Don’t be put off by Marlowe’s hyperbolic description. Although the first sip can sometimes be disconcerting, the flavours do work together. It’s a daring cocktail that carries more than just shock value.


Michael Harrison, chef, left, and Marlowe Harris, bar manager, right, of London’s Evans & Peel.

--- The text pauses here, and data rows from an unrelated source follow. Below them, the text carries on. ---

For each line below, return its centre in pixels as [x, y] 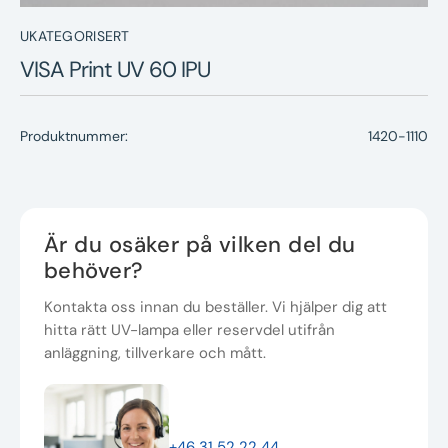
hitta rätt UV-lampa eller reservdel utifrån [189, 329]
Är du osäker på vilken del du [200, 244]
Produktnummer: [74, 136]
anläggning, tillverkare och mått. [155, 352]
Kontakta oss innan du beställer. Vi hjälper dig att [215, 306]
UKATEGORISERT [75, 35]
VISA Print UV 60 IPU [115, 70]
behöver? [94, 270]
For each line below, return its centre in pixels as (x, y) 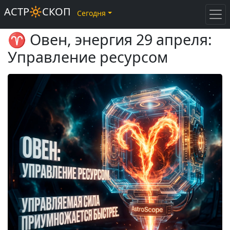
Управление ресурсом (88, 57)
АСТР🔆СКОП (37, 12)
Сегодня (91, 13)
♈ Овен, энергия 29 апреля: (110, 39)
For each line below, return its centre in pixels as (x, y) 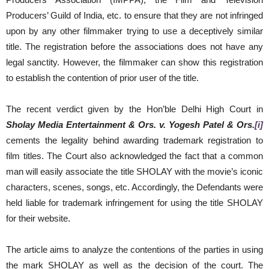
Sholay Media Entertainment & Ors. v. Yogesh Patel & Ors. (130, 125)
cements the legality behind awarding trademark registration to (134, 141)
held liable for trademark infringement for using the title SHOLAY (134, 203)
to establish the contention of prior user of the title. (102, 78)
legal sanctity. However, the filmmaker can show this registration (134, 62)
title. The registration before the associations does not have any (134, 47)
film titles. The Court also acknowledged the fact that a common (134, 156)
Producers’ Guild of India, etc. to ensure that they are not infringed (134, 16)
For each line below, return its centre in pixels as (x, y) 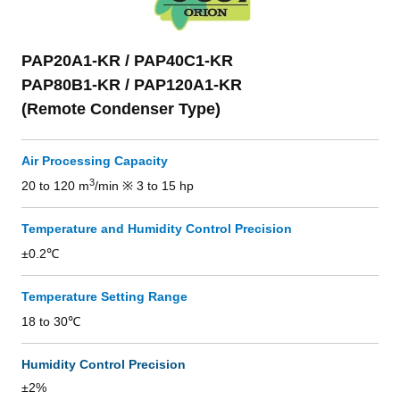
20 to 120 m (55, 186)
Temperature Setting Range (104, 296)
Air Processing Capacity (95, 161)
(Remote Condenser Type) (121, 109)
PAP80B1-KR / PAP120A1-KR (132, 85)
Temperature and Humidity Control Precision (157, 229)
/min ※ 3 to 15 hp (144, 186)
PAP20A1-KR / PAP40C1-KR (127, 61)
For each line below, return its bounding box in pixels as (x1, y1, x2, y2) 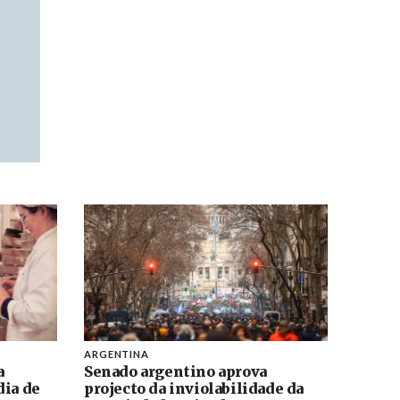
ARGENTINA (83, 347, 149, 360)
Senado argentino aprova (83, 362, 267, 380)
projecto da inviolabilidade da (83, 379, 304, 397)
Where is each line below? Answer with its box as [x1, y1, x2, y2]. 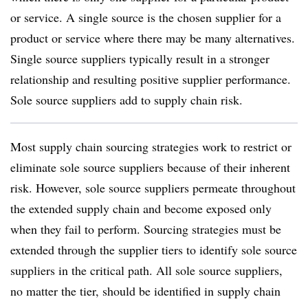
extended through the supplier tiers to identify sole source [10, 241, 297, 258]
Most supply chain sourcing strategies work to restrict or [10, 138, 291, 155]
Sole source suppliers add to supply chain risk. [10, 91, 243, 108]
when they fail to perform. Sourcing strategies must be [10, 221, 281, 237]
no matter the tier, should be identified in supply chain [10, 283, 280, 299]
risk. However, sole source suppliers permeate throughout [10, 179, 296, 196]
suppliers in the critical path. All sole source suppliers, [10, 262, 283, 278]
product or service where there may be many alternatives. [10, 30, 295, 46]
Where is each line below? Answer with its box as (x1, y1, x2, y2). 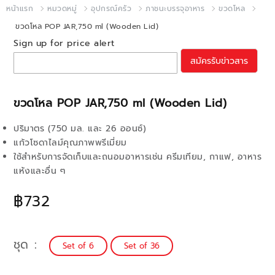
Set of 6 (63, 240, 94, 252)
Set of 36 (124, 240, 160, 252)
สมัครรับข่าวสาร (190, 54, 248, 68)
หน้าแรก (6, 3, 33, 14)
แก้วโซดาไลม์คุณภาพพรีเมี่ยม (14, 136, 127, 149)
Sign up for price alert (14, 37, 115, 50)
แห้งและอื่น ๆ (14, 165, 65, 177)
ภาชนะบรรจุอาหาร (145, 3, 204, 14)
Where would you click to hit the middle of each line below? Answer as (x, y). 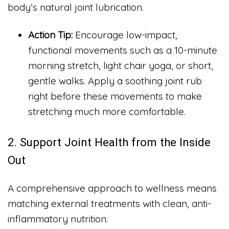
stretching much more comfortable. (107, 111)
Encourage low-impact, (125, 35)
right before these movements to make (115, 96)
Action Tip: (50, 35)
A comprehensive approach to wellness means (112, 188)
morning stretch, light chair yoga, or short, (121, 65)
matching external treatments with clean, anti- (109, 204)
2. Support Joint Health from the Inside (109, 142)
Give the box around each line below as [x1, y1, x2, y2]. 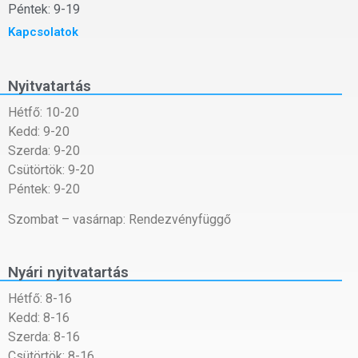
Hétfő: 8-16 [8, 291, 72, 307]
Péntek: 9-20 [8, 181, 80, 197]
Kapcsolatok [8, 24, 78, 39]
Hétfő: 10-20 [8, 104, 79, 120]
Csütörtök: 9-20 [8, 161, 94, 177]
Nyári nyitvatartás [8, 263, 129, 282]
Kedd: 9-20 [8, 123, 70, 139]
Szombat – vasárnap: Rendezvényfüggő [8, 211, 234, 227]
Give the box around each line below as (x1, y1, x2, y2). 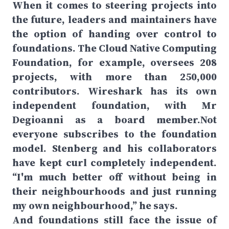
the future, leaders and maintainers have (12, 12, 217, 27)
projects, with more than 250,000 (12, 70, 217, 84)
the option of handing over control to (12, 27, 217, 41)
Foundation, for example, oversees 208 (12, 55, 217, 70)
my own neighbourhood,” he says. (12, 198, 178, 213)
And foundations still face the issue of (12, 213, 217, 227)
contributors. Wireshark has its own (12, 84, 217, 98)
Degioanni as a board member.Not (12, 112, 217, 127)
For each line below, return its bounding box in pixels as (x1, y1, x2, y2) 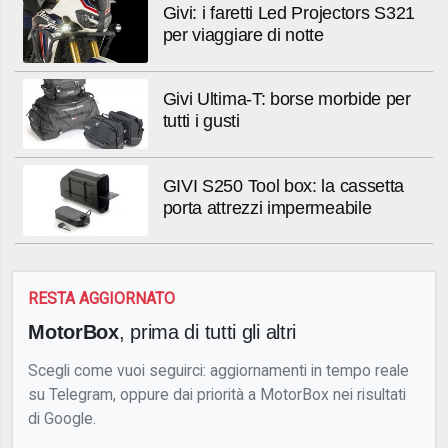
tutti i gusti (162, 111, 240, 132)
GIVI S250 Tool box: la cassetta (162, 175, 405, 196)
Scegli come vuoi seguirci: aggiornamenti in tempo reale (28, 360, 410, 380)
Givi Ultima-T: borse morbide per (162, 89, 411, 110)
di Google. (28, 408, 97, 428)
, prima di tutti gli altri (118, 319, 297, 343)
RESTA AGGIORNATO (28, 289, 176, 309)
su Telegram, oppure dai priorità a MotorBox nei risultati (28, 384, 407, 404)
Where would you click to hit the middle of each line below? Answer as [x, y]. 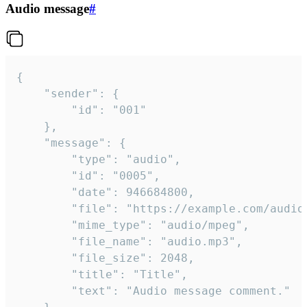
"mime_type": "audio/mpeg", [44, 225]
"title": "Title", [44, 274]
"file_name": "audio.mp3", [44, 241]
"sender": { [30, 93]
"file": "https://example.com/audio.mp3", [44, 208]
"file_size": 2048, [44, 258]
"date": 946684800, [44, 192]
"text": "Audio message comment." [44, 291]
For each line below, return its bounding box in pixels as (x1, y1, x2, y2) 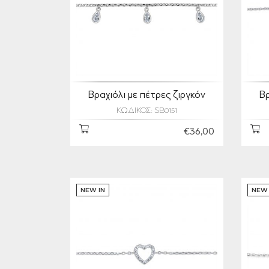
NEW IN (80, 187, 105, 194)
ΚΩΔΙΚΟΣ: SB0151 (116, 107, 177, 115)
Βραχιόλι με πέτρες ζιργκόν (88, 91, 205, 100)
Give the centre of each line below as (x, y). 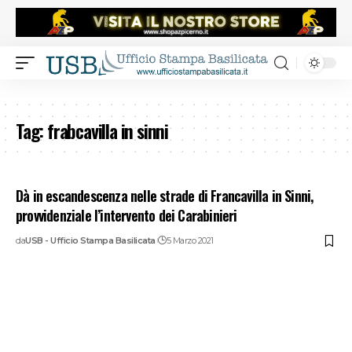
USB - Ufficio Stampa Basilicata (90, 241)
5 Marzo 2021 (190, 241)
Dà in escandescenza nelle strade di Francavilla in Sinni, (165, 196)
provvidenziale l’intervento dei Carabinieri (126, 216)
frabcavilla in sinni (108, 131)
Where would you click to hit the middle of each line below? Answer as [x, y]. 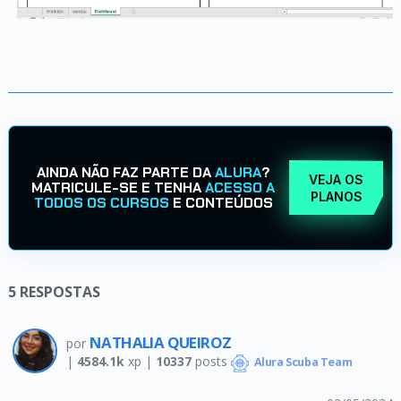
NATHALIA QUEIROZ [160, 343]
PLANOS [336, 196]
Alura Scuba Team [302, 363]
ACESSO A [240, 188]
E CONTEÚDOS [221, 203]
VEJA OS [337, 179]
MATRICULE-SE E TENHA [119, 188]
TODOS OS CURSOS [101, 203]
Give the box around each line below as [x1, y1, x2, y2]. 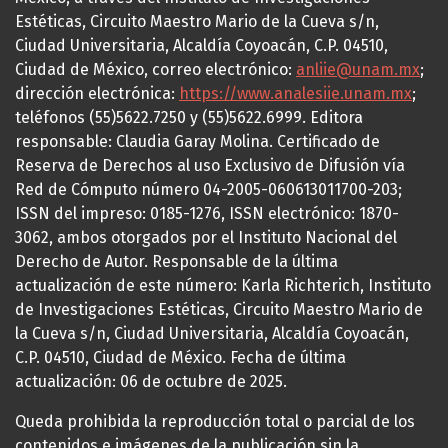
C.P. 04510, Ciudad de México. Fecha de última [15, 347, 346, 367]
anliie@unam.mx [296, 59, 420, 79]
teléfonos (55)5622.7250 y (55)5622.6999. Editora [15, 107, 363, 127]
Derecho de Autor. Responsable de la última [15, 251, 338, 271]
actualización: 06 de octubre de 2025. [15, 371, 287, 391]
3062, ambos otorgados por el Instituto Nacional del [15, 227, 397, 247]
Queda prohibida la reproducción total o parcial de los [15, 411, 415, 431]
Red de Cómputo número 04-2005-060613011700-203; [15, 179, 402, 199]

Marlowe Harris: The idea to go with a rye was Mike’s and he’s got good instincts about these things so I decided to go along with it. The schmaltz is very potent so I knew I needed to go with something bold that wouldn’t get lost in the chicken flavor. I decided on Rittenhouse Rye 100 proof. It’s got a big, dry, and distinct taste that goes incredibly well with the schmaltz. We decided to make a sort of dirty Gibson, which is one of Mike’s favourite cocktails. I added Dolin Dry Vermouth and some of the pickled onion brine to the infused whisky. The vermouth softens the whisky while keeping it dry and the onion brine pairs beautifully with the chicken and balances out the rye. It’s not for everyone, but it does exactly what it says on the label: chicken, onion, and bold whisky. Not for the faint hearted (or vegetarians).

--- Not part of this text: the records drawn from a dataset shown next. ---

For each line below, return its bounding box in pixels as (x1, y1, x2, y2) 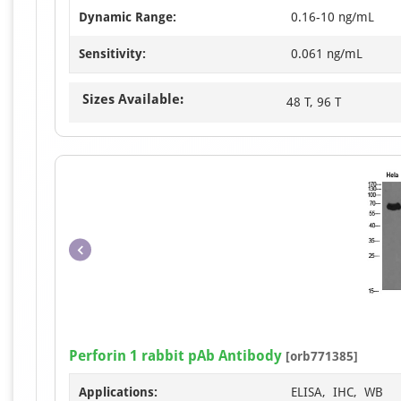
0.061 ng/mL (291, 47, 363, 62)
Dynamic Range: (79, 10, 176, 25)
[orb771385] (282, 349, 358, 364)
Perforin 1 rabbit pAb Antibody (69, 347, 282, 365)
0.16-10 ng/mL (291, 10, 374, 25)
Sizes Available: (82, 91, 183, 108)
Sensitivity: (79, 47, 146, 62)
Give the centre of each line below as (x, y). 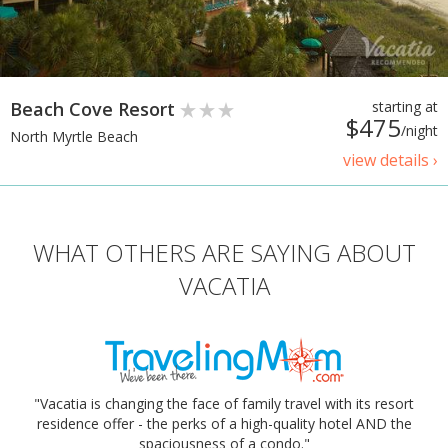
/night (419, 131)
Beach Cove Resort (95, 109)
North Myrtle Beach (74, 137)
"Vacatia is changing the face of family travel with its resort (224, 404)
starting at (405, 107)
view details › (390, 160)
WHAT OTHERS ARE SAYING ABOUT (224, 253)
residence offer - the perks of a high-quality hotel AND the (224, 424)
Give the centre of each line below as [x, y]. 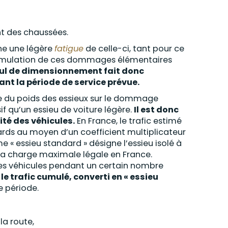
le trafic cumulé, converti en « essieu [80, 177]
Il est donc [156, 110]
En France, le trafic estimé [128, 121]
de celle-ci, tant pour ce [134, 49]
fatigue [69, 49]
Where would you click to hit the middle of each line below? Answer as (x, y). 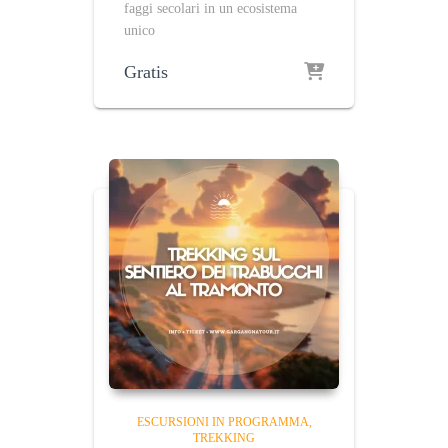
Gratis (146, 72)
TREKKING (224, 438)
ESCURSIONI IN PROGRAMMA (222, 422)
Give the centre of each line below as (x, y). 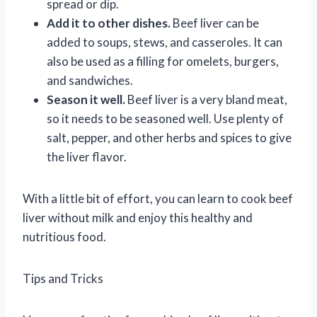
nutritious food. (64, 236)
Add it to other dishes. (109, 23)
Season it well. (86, 99)
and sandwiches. (90, 80)
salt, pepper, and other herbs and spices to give (169, 137)
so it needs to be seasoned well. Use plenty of (165, 118)
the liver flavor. (87, 156)
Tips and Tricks (63, 278)
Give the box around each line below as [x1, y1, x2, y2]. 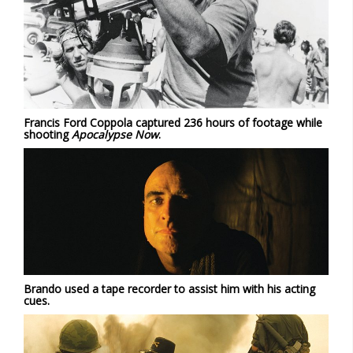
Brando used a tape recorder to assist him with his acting [24, 281, 315, 296]
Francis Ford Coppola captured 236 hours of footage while [24, 114, 322, 130]
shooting [24, 126, 72, 142]
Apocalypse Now [72, 126, 158, 142]
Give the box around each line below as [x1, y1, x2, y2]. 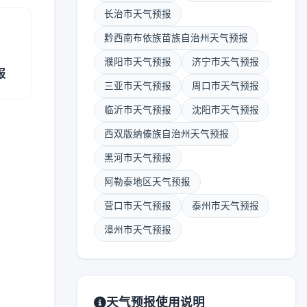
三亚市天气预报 [104, 80, 171, 91]
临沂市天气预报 [104, 104, 171, 115]
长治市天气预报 [104, 8, 171, 19]
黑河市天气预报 [104, 152, 171, 163]
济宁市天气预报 [192, 56, 259, 67]
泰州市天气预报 [192, 200, 259, 211]
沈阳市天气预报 [192, 104, 259, 115]
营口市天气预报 [104, 200, 171, 211]
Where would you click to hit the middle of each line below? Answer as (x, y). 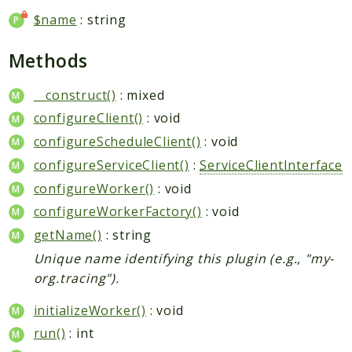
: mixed (141, 95)
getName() (68, 235)
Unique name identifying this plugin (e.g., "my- (184, 258)
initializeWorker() (90, 310)
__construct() (75, 95)
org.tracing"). (76, 278)
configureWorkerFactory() (117, 212)
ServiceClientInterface (271, 165)

And so The Man Harrison was born. Somewhere between a Gibson, a Manhattan, and a bowl of chicken soup! Expect fiery rye whisky to give way to deep, rich chicken and onion flavours curtailed by vermouth and brine. You are left with a creamy mouth feel that can only be improved upon by a bite of a pickled onion. The schmaltz effectively bridges the flavor gap between the pickle and the rye. Below are Marlowe’s specs.

Schmaltz-Infused Whisky

  • 500 milliliters rye
  • 150 milliliters liquid schmaltz
  1. Infuse the rye and schmaltz for 3 days at room temperature in a sealed glass bottle (use electrical tape around the stopper).
  2. Transfer to a metal bowl and freeze overnight (the fat will separate and freeze but the whisky will not).
  3. Quickly strain through a sieve, then a folded cheesecloth, then a coffee filter, keeping everything as cold as possible. (I skipped the coffee filter stage.—M.R.)
  4. Bottle and hold until ready (if properly stored, this spirit will keep for months).
  5. Also note that the infusion will depend on the quality of your schmaltz. Try different ratios and times to get your own preferred result.
After a three day infusion, I froze the fat, removed it, then strained the whiskey through a straining cloth to catch remaining fat globules. Photo by Donna.

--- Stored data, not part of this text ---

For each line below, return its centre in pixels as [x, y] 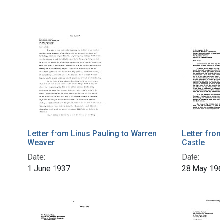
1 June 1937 [49, 169]
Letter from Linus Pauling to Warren [92, 134]
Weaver [41, 143]
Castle [193, 143]
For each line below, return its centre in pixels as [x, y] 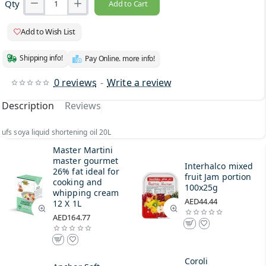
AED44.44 [201, 201]
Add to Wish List [48, 31]
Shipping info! [41, 58]
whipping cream [86, 192]
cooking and [78, 182]
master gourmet [86, 160]
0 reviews [75, 82]
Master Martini [83, 150]
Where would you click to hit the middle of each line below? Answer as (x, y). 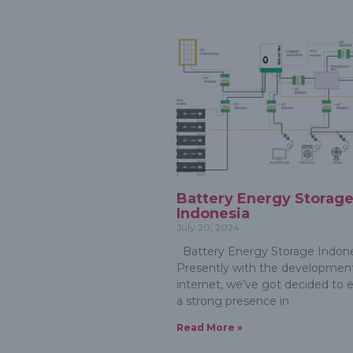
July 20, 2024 (208, 228)
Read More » (210, 328)
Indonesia (213, 214)
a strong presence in (233, 301)
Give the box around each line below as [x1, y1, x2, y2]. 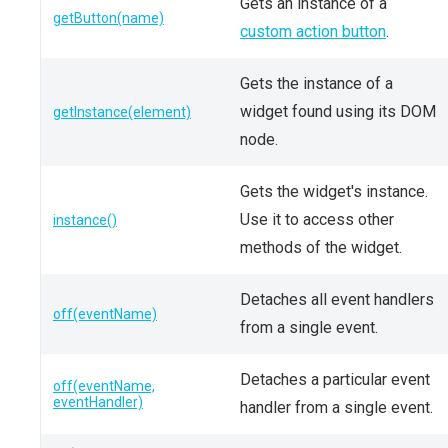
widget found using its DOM [240, 102, 436, 121]
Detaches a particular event [240, 370, 430, 389]
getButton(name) [53, 10, 164, 26]
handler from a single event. [240, 398, 433, 417]
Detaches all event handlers [240, 290, 434, 309]
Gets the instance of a [240, 74, 393, 93]
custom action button [240, 22, 386, 41]
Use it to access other [240, 210, 394, 229]
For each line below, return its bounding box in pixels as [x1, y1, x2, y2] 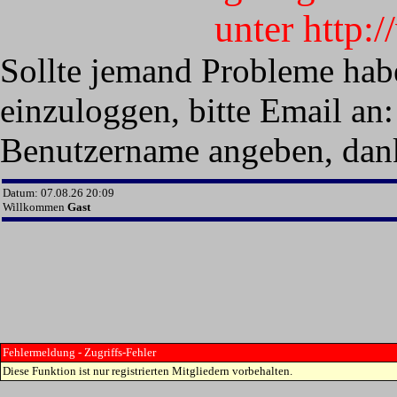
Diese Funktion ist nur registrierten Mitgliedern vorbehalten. [3, 364, 292, 378]
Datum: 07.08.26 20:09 [3, 186, 114, 199]
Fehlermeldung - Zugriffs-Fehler [3, 346, 156, 359]
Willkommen [3, 200, 67, 214]
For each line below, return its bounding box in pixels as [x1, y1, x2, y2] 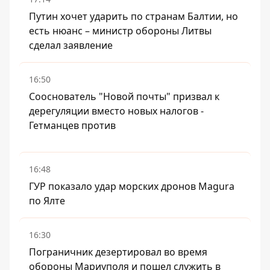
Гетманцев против [29, 119, 116, 132]
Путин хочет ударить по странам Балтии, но [29, 10, 238, 23]
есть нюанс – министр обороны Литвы [29, 24, 212, 37]
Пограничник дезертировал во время [29, 245, 207, 259]
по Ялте [29, 194, 65, 207]
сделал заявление [29, 39, 113, 52]
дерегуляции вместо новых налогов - [29, 104, 204, 118]
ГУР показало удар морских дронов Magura [29, 180, 234, 193]

After a three-day infusion, I froze the fat, removed it, then strained the whiskey through a straining cloth to catch remaining fat globules. Photo by Donna.

The Man Harrison

  • 60 milliliters schmaltz-infused whiskey
  • 5 milliliters vermouth
  • 5 milliliters pickle brine
  • Pickled onions (We go for one white button onion.)
  1. Chill the glass of your choice.
  2. Skewer a pickled onion with a cocktail stick and set aside.
  3. Combine all the wet ingredients in a mixing glass, and taste for balance. No flavours should dominate. Whisky first then schmaltz, brine with a creamy mouth feel.
  4. Cover well with ice and stir, counting 35 to 55 rotations (taste at 35, you may want to continue to stir to reach the desired dilution).
  5. Double-strain into the chilled glass and garnish.

About Our Brine:

Our homemade pickles are done in brine, vinegar, and maple syrup. They are sweet, sour, and a little salty. You may need more or less brine depending on its taste.

Evans & Peel Detective Agency is an independent cocktail bar and restaurant in West London. A speakeasy that uses a ’20s private detective agency as its front to keep the heat off. The spirits we used have been chosen on their own merits and not as a result of any brand endorsement. The same goes for everything else that we do.